## [Task to carry out]
Take the lines below beginning at the line that has "Give the centre" and stopping after the line that has "Variable Documentation [125, 145]", and print them exactly as they are, with no other lines.

## [Stored data]
# # #

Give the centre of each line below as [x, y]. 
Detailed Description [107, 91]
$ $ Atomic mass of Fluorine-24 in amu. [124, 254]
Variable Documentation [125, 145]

# # #

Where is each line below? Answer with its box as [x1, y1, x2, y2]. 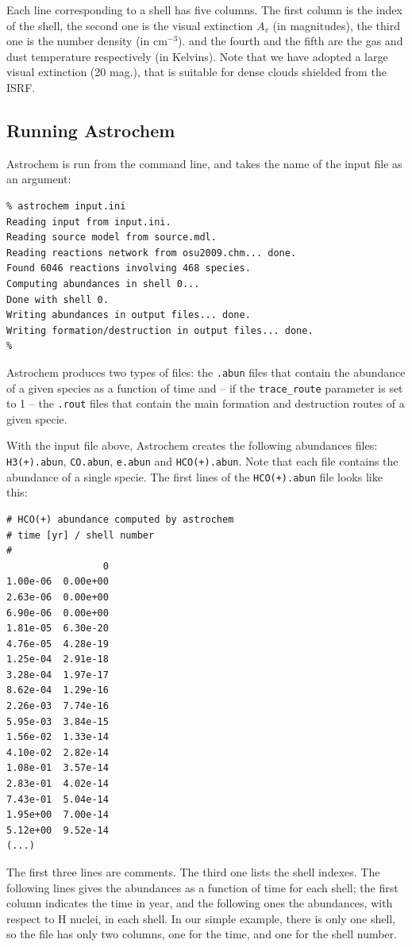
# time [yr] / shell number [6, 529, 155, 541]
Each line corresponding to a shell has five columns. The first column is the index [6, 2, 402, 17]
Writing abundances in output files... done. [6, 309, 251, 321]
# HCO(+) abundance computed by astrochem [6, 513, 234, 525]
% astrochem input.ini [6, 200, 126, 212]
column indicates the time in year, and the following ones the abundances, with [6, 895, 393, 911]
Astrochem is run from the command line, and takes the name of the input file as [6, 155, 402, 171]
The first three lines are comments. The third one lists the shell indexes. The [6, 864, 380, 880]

# # #

## [Task answer]
Give the centre of each line below as [x, y]. 
Detailed Description [107, 91]
$ $ Atomic mass of Fluorine-24 in amu. [124, 254]
Variable Documentation [125, 145]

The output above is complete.